Down to the last line, set down the material below exactly; skip the pictures.

==== DATASET RECORDS

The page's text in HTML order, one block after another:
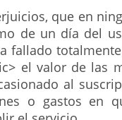
que en
de un día del
fallado
el valor de las
al
o gastos en
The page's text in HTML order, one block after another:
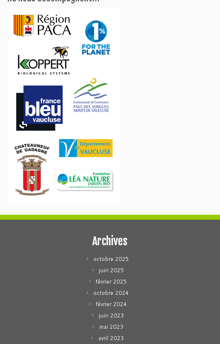
Archives
octobre 2025
juin 2025
février 2025
octobre 2024
février 2024
juin 2023
mai 2023
avril 2023
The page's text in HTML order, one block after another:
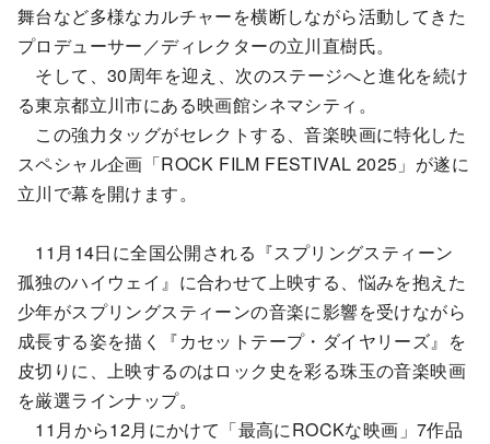
舞台など多様なカルチャーを横断しながら活動してきた
プロデューサー／ディレクターの立川直樹氏。
そして、30周年を迎え、次のステージへと進化を続け
る東京都立川市にある映画館シネマシティ。
この強力タッグがセレクトする、音楽映画に特化した
スペシャル企画「ROCK FILM FESTIVAL 2025」が遂に
立川で幕を開けます。
11月14日に全国公開される『スプリングスティーン
孤独のハイウェイ』に合わせて上映する、悩みを抱えた
少年がスプリングスティーンの音楽に影響を受けながら
成長する姿を描く『カセットテープ・ダイヤリーズ』を
皮切りに、上映するのはロック史を彩る珠玉の音楽映画
を厳選ラインナップ。
11月から12月にかけて「最高にROCKな映画」7作品
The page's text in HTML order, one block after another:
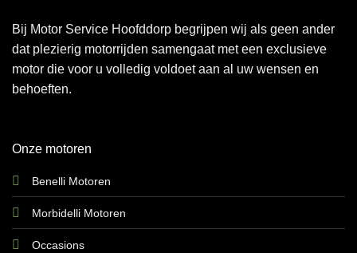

========

_TASK OUTPUT_
The page's text in HTML order, one block after another:
que en
de un día del
fallado
el valor de las
al
o gastos en
The page's text in HTML order, one block after another:
Archives
octobre 2025
juin 2025
février 2025
octobre 2024
février 2024
juin 2023
mai 2023
avril 2023
The page's text in HTML order, one block after another:
舞台など多様なカルチャーを横断しながら活動してきた
プロデューサー／ディレクターの立川直樹氏。
そして、30周年を迎え、次のステージへと進化を続け
る東京都立川市にある映画館シネマシティ。
この強力タッグがセレクトする、音楽映画に特化した
スペシャル企画「ROCK FILM FESTIVAL 2025」が遂に
立川で幕を開けます。
11月14日に全国公開される『スプリングスティーン
孤独のハイウェイ』に合わせて上映する、悩みを抱えた
少年がスプリングスティーンの音楽に影響を受けながら
成長する姿を描く『カセットテープ・ダイヤリーズ』を
皮切りに、上映するのはロック史を彩る珠玉の音楽映画
を厳選ラインナップ。
11月から12月にかけて「最高にROCKな映画」7作品
The page's text in HTML order, one block after another:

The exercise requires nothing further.